Sazi is ethno-musicologist, composer and unique performer in the jazz-influenced style of South African music whose initial recording, composing and performance career is documented in, among other albums, Zanusi (1989) and African Tributes (1992). To support a protracted student career (and fatherhood since 1991), Sazi simultaneously free-lanced as composer for children’s educational radio and television programmes including Takalani Sesame [1999]. He has recorded many original musical pieces that employ indigenous Nguni instruments such as bows, drums and flutes, which he has manufactured himself; as well as other African musical instruments. He is a versatile performer and mediator across a regional diversity of musical performance, with a long-standing involvement in the creative contextualisation of indigenous, popular and formal musical performance across cultures and genres of music. 

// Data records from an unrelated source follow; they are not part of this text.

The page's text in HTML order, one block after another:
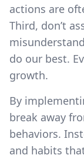
actions are
Third, don’t
do our best.
growth.
By
break away
behaviors.
and habits
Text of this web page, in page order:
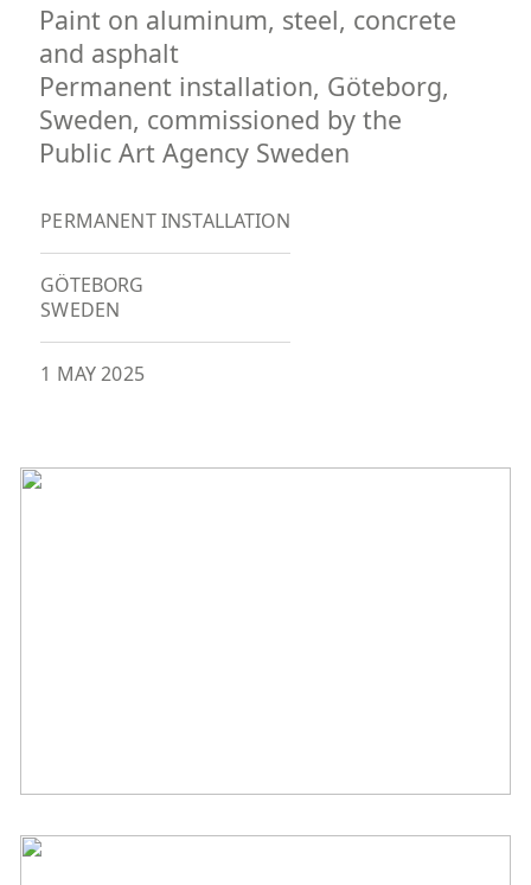
Paint on aluminum, steel, concrete
and asphalt
Permanent installation, Göteborg,
Sweden, commissioned by the
Public Art Agency Sweden
PERMANENT INSTALLATION
GÖTEBORG
SWEDEN
1 MAY 2025
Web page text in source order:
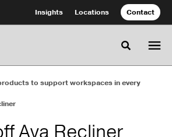
Insights Locations Contact
Toggle
to support workspaces in every
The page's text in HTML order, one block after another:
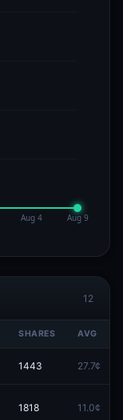
12
SHARES AVG
Redeem
1443 27.7¢
Redeem
1818 11.0¢
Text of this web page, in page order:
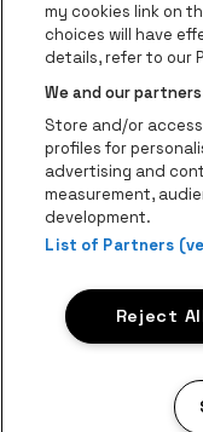
Trixxo
Gouverneur
BTW (BE)
BNP Paribas
Proclaimer
my cookies link on
choices will have
details, refer to our
We and our
Store and/or
profiles for
advertising and
measurement,
development.
List of Partners
Reject
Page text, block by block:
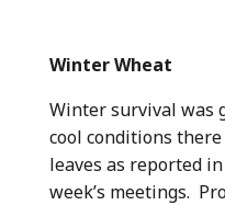
Winter Wheat
Winter survival was
cool conditions
leaves as reported
week’s meetings.
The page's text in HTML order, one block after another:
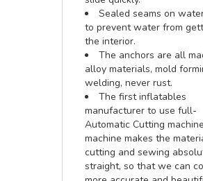
Sealed seams on
to prevent water from
the interior.
The anchors are all
alloy materials, mold
welding, never rust.
The first inflatables
manufacturer to use full-
Automatic Cutting
machine makes the
cutting and sewing
straight, so that we can
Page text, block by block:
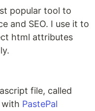
popular tool to
and SEO. I use it to
html attributes
file, called
with PastePal
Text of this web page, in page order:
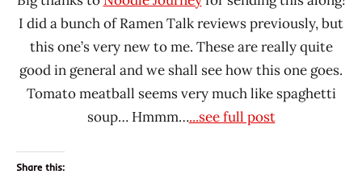
I did a bunch of Ramen Talk reviews previously, but
this one’s very new to me. These are really quite
good in general and we shall see how this one goes.
Tomato meatball seems very much like spaghetti
soup… Hmmm…...see full post
Share this:
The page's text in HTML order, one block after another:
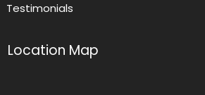
Testimonials
Location Map
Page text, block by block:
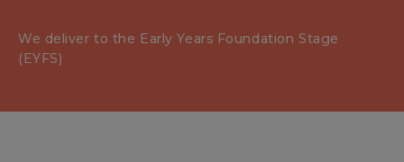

In 2016 he accepted the eThekwini Municipality’s Living Legends Award, in recognition of his contributions to arts and culture, for his work in the preservation and promotion of indigenous KZN music genres such as maskandi, mbaqanga, isicathamiya and children’s musical performance, as well as theatre and dance, and his critical role in musical performance, education and social transformation.

Performances take place at 14h00 on March 26 at The Rainbow at 23 Stanfield Lane, Pinetown, and on March 29 at the Centre for Jazz at 18h00.